Here let me bespeak for my successor the most kind and reasonable
allowance as to pastoral labors. Do not expect too much from him. Very
few ministers have the peculiar passion for pastoral service that I have
had; and if Christ's ambassador who shall occupy this pulpit proclaims
faithfully the whole Gospel of God and brings a sympathetic heart to
your houses, do not criticize him unjustly because he may not attempt to
make twenty-five thousand pastoral visits in thirty years. House to
house visitation has only been one hemisphere of the pastor's work. I
have accordingly endeavored to guard the door of yonder study so that I
might give undivided energy to preparation for this pulpit.

You know, my dear people, how I have preached and what I have preached.
In spite of many interruptions, I have honestly handled each topic as
best I could. The minister that foolishly runs races with himself is
doomed to an early suicide.
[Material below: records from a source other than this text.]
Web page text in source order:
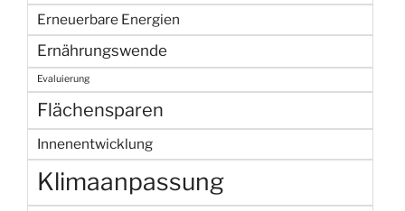
Erneuerbare Energien
Ernährungswende
Evaluierung
Flächensparen
Innenentwicklung
Klimaanpassung
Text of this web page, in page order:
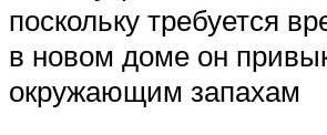
поскольку требуется
в новом доме он
окружающим запахам
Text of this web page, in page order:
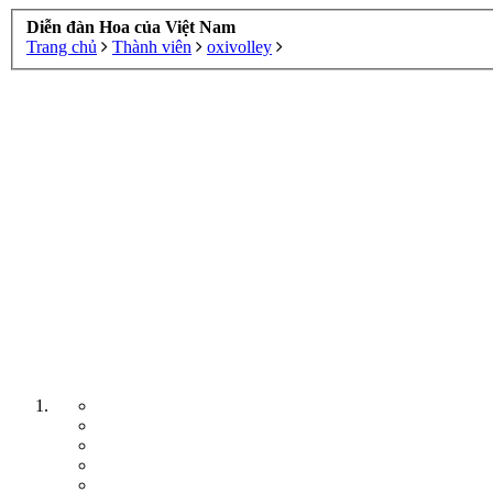
Diễn đàn Hoa của Việt Nam
Trang chủ
Thành viên oxivolley
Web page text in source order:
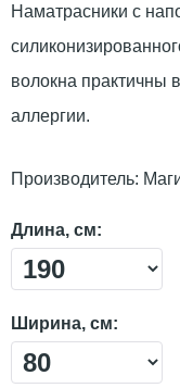
Наматрасники с
волокна практичны
аллергии.
Производитель:
Длина, см:
Ширина, см:
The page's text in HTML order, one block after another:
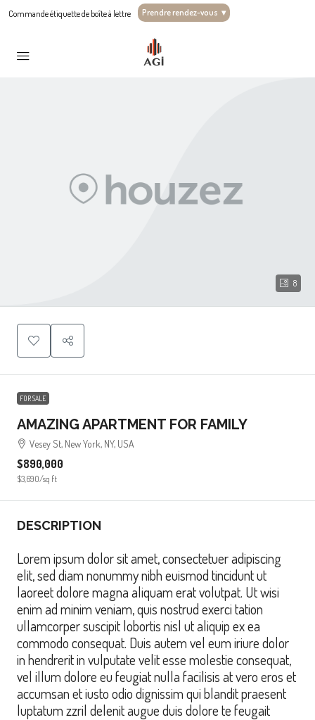
Commande étiquette de boîte à lettre Prendre rendez-vous ▾
8
FOR SALE
AMAZING APARTMENT FOR FAMILY
Vesey St, New York, NY, USA
$890,000
$3,690/sq ft
DESCRIPTION
Lorem ipsum dolor sit amet, consectetuer adipiscing
elit, sed diam nonummy nibh euismod tincidunt ut
laoreet dolore magna aliquam erat volutpat. Ut wisi
enim ad minim veniam, quis nostrud exerci tation
ullamcorper suscipit lobortis nisl ut aliquip ex ea
commodo consequat. Duis autem vel eum iriure dolor
in hendrerit in vulputate velit esse molestie consequat,
vel illum dolore eu feugiat nulla facilisis at vero eros et
accumsan et iusto odio dignissim qui blandit praesent
luptatum zzril delenit augue duis dolore te feugait

All that I claim for my sermons is that they
have been true to God's Book and the cross of Jesus Christ--have been
simple enough for a child to understand, and have been preached in full
view of the judgment seat. I have aimed to keep this pulpit abreast of
all great moral reforms and human progress, and the majestic marchings
of the kingdom of King Jesus. The preparation of my sermons has been an
unspeakable delight. The manna fell fresh every morning, and it had to
me the sweetness of angels' food. Ah, there are many sharp pangs before
me. None will be sharper than the hour that bids farewell to yonder
blessed and beloved study. For twenty-eight years it has been my daily
home--one of the dearest spots this side of Heaven. From its walls have
looked down upon me the inspiring faces of Chalmers, Charles Wesley,
Spurgeon, Lincoln and Gladstone; Adams, Storrs, Guthrie, Newman Hall,
and my beloved teachers, Charles Hodge and the Alexanders of Princeton.
Thither your infant children have been brought on Sabbath mornings,
awaiting their baptism. Thither your older children have come by
hundreds to converse with me about the welfare of their souls. Thither
have come all the candidates for admission to the fellowship of this
church, and have made there their confession of faith and their
allegiance to Christ. Oh, what blessed interviews with inquirers have
been held there! What sweet and happy fellowship with my successive
bands of helpers, some of whom have joined the general assembly of the
redeemed in glory. That hallowed study has been to me sometimes a Bochim
of tears, and sometimes a Hermon, when the vision was of no man save
Jesus only. And the work there has been a wider one for a far wider
multitude than these walls contain this morning. I have written there
nearly all the hundreds of articles which have gone out through the
religious press, over this country, over Great Britain, over Europe,
over Australia, Canada, India, and New Zealand. During my ministry I
have published about 3,200 of these articles. Many of them have been
gathered into books, many of them translated into Swedish, Spanish,
Dutch, and other foreign tongues. They have made the scratch of a very
humble pen audible to Christendom. The consecrated pen may be more
powerful than the consecrated tongue. I devoutly thank God for having
condescended to use my humble pen to the spread of his Gospel; and I
purpose with His help to spend much of the brief remainder of my life in
preaching His glorious Gospel through the press.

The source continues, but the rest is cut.